EXERCISE INSTRUCTIONS >>
Only the lines that hold "Give" should be in the answer, each copied from the data below.

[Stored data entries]
▬▬▬▬▬▬

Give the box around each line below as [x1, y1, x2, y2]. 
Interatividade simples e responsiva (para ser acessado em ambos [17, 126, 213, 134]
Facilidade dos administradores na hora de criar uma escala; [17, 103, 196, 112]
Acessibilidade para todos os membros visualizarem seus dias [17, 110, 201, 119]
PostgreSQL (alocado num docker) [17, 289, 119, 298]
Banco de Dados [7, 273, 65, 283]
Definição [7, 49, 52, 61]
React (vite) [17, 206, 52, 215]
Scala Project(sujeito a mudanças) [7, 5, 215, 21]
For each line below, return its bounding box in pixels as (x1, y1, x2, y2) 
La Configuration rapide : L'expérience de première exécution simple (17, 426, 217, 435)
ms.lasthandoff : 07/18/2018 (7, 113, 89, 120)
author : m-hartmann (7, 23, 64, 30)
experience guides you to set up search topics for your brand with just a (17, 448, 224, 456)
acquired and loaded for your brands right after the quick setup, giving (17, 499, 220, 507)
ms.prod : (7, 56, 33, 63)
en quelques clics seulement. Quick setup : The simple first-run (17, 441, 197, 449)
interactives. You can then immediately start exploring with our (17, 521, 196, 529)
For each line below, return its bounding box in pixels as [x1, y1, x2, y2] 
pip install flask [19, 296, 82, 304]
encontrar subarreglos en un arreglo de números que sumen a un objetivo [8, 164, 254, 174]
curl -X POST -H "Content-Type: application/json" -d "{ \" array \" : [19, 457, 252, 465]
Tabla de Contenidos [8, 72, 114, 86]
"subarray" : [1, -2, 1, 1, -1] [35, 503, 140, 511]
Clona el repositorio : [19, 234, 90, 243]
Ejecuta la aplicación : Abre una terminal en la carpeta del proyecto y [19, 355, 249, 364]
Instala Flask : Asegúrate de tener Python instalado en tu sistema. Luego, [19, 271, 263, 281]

▬▬▬▬▬▬

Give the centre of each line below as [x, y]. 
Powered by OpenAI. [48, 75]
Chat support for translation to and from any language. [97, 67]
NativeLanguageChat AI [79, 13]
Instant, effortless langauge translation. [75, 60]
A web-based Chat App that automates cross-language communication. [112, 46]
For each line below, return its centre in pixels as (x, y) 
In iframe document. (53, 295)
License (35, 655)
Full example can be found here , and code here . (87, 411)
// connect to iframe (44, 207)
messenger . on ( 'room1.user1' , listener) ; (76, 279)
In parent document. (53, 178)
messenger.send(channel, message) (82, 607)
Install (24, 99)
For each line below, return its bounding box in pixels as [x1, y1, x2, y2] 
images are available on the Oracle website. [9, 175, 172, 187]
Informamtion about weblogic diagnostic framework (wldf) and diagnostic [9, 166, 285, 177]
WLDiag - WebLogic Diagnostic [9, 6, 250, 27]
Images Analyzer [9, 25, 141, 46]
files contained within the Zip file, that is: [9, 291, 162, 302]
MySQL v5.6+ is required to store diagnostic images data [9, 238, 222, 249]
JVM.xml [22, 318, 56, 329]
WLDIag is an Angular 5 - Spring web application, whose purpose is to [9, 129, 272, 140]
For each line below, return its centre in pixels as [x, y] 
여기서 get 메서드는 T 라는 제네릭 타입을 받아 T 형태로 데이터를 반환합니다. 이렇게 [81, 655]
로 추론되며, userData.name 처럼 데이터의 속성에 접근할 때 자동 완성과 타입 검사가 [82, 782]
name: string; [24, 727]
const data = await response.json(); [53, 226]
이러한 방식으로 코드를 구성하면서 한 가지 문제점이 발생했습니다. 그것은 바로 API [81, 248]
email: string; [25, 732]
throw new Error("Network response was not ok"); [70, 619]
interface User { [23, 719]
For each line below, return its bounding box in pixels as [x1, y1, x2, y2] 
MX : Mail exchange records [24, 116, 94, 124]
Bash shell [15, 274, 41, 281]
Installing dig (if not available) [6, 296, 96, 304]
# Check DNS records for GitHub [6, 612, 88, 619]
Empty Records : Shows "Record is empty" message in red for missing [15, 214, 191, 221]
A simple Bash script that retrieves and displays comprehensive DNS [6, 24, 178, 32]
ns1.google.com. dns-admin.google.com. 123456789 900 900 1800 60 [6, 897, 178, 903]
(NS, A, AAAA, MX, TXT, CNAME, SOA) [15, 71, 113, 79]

▬▬▬▬▬▬

REPLY >>
Give the box around each line below as [x1, y1, x2, y2]. 
Give the centre of each line below as [x, y]. 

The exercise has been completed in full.